Olivia Hunt's Hollywood life has come to a grinding halt. A hotshot producer accustomed to first-class amenities, Olivia has just been unceremoniously fired after her last movie tanked. Her boyfriend, Michael, has dumped her. And she's not the blonde she used to be: dark roots are coming in at an alarming rate. Her next project is a well-crafted suicide note.

Then she finds out what real trouble is. Olivia's beloved sister, Maddie, is seriously ill. Maddie is living the life Olivia ran like hell from: she's happily married to her high school sweetheart and still living in the small town where they grew up. Stunned and bewildered, Olivia catches the next plane back home.

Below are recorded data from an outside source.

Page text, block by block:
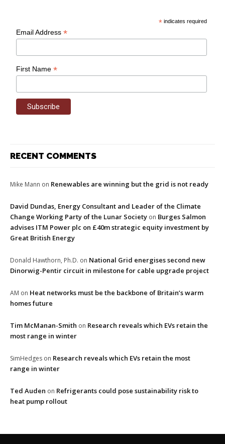
* indicates required
Email Address*
First Name*
RECENT COMMENTS
Mike Mann on Renewables are winning but the grid is not ready
David Dundas, Energy Consultant and Leader of the Climate
Change Working Party of the Lunar Society on Burges Salmon
advises ITM Power plc on £40m strategic equity investment by
Great British Energy
Donald Hawthorn, Ph.D. on National Grid energises second new
Dinorwig-Pentir circuit in milestone for cable upgrade project
AM on Heat networks must be the backbone of Britain’s warm
homes future
Tim McManan-Smith on Research reveals which EVs retain the
most range in winter
SimHedges on Research reveals which EVs retain the most
range in winter
Ted Auden on Refrigerants could pose sustainability risk to
heat pump rollout
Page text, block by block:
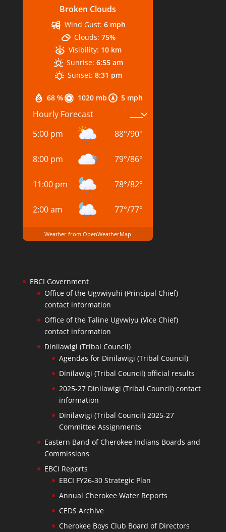
Broken Clouds
68 % 1020 mb 5 mph
Wind Gust: 6 mph
Clouds: 75%
Visibility: 10 km
Sunrise: 6:55 am
Sunset: 8:31 pm
Hourly Forecast
5:00 pm
88°/90°
8:00 pm 79°/86°
11:00 pm 78°/82°
2:00 am 77°/77°
Weather from OpenWeatherMap
EBCI Government
Office of the Ugvwiyuhi (Principal Chief)
contact information
Office of the Taline Ugvwiyu (Vice Chief)
contact information
Dinilawigi (Tribal Council)
Agendas for Dinilawigi (Tribal Council)
Dinilawigi (Tribal Council) official results
2025-27 Dinilawigi (Tribal Council) contact
information
Dinilawigi (Tribal Council) 2025-27
Committee Assignments
Eastern Band of Cherokee Indians Boards and
Commissions
EBCI Reports
EBCI FY26-30 Strategic Plan
Annual Cherokee Water Reports
CEDS Archive
Cherokee Boys Club Board of Directors
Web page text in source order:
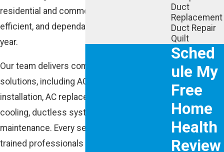
residential and commercial properties cool,
efficient, and dependable throughout the
year.
Our team delivers complete cooling
solutions, including AC repair, AC
installation, AC replacement, emergency
cooling, ductless systems, and preventive
maintenance. Every service is handled by
trained professionals focused on accurate
Duct
Replacement
Duct Repair
Quilt
Sched
ule My
Free
Home
Health
Review
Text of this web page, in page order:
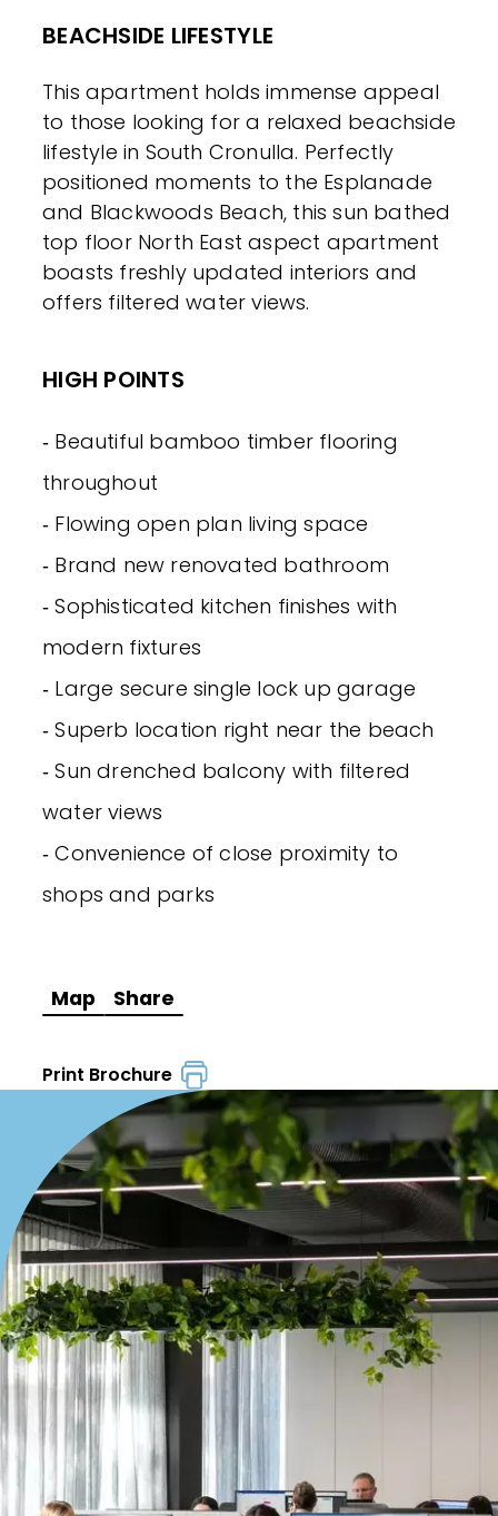
BEACHSIDE LIFESTYLE
This apartment holds immense appeal
to those looking for a relaxed beachside
lifestyle in South Cronulla. Perfectly
positioned moments to the Esplanade
and Blackwoods Beach, this sun bathed
top floor North East aspect apartment
boasts freshly updated interiors and
offers filtered water views.
HIGH POINTS
‐ Beautiful bamboo timber flooring
throughout
‐ Flowing open plan living space
‐ Brand new renovated bathroom
‐ Sophisticated kitchen finishes with
modern fixtures
‐ Large secure single lock up garage
‐ Superb location right near the beach
‐ Sun drenched balcony with filtered
water views
‐ Convenience of close proximity to
shops and parks
Map Share
Print Brochure

Maddie's idealism and optimism have always driven Olivia crazy. Even now, when the odds aren't good, Maddie never doubts she'll beat them. But Olivia wonders, is hope just a way of kidding yourself? As if to answer that question, Maddie challenges Olivia to produce her dream film, the impossible-to-make Don Quixote. Olivia's life then becomes a tangle of movie sets, IV drips, and letters to Michael asking him what went wrong and if they might try again. When Maddie takes a turn for the worse, Olivia has to face the hardest choices life can offer. How can one person's heart so truly be in three places at once?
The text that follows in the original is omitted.